Ever since people have come together in communities, they have felt the need to regulate and control their relationships with members of opposing groups. One way of building and maintaining a harmonious society is by sharing wealth. New Caledonia has developed its own unique system of exchange, referred to as la coutume by its French-speaking inhabitants and by the Melanesian part of the population which also uses indigenous terms that have high cultural visibility and can thus be considered to be key words and carriers of cultural meaning (Goddard 2015).

This paper focusses on one such culturally salient word; it aims to demonstrate that bwénaado (also spelled as bwénando or bwénaando) reflects an important cultural value in Kanak society. Cèmuhi, an Austronesian tonal language spoken by approximately 3,300 people dispersed along the north-east coast and in the valleys of New Caledonia’s rugged interior, has been described in considerable detail by Rivierre (1980, 1994); however, to the best of our knowledge no detailed treatment of bwénaado exists. Our semantic analysis therefore breaks new ground. It will be argued that, even though the Kanak social exchange system seems to be linked to the universal principle of reciprocity, the conceptualisation of this symbolic act is highly culture-specific. To ensure utmost respect for this cultural specificity and to break out of the prison walls of the English language (Wierzbicka 2014), the natural semantic metalanguage will be used to frame the description, and applied ethnolinguistics (Peeters 2013, 2015) will form the backdrop against which the description is carried out. 

Note: This is very much work in progress.


Goddard, Cliff. 2015. “Words as carriers of cultural meaning”. In John R. Taylor (ed.), The Oxford handbook of the word. Oxford: Oxford University Press. 380-398.

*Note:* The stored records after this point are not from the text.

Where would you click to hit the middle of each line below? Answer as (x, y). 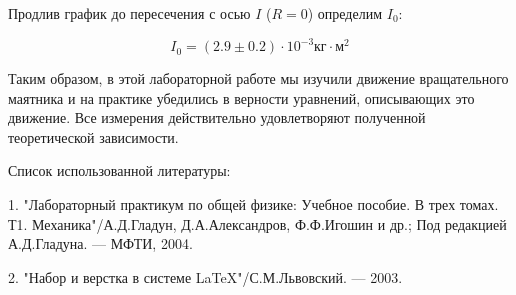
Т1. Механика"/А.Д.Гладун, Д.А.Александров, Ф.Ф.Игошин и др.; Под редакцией (257, 223)
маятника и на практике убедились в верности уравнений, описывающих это (241, 97)
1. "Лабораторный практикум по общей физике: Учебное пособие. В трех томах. (253, 204)
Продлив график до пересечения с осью (129, 13)
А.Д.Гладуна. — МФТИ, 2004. (100, 243)
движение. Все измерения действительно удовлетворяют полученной (217, 117)
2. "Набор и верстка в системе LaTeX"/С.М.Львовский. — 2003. (205, 276)
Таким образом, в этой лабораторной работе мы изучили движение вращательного (258, 78)

Peeters, Bert. 2013. “Language and cultural values: towards an applied ethnolinguistics for the foreign language classroom”. In Bert Peeters, Kerry Mullan & Christine Béal (eds.), Cross-culturally speaking, speaking cross-culturally. Cambridge: Cambridge Scholars Publishing. 231-259.

-----. 2015. “Language, culture and values: towards an ethnolinguistics based on abduction and salience”. Etnolingwistyka 27. 47-62.

Rivierre, Jean-Claude. 1980. La langue de Touho: Phonologie et grammaire du cèmuhi (Nouvelle-Calédonie). Paris: Société d'études linguistiques et anthropologiques de France.

-----. 1994. Dictionnaire cèmuhi-français. Paris: Peeters.

Wierzbicka, Anna. 2014. Imprisoned in English. Oxford: Oxford University Press.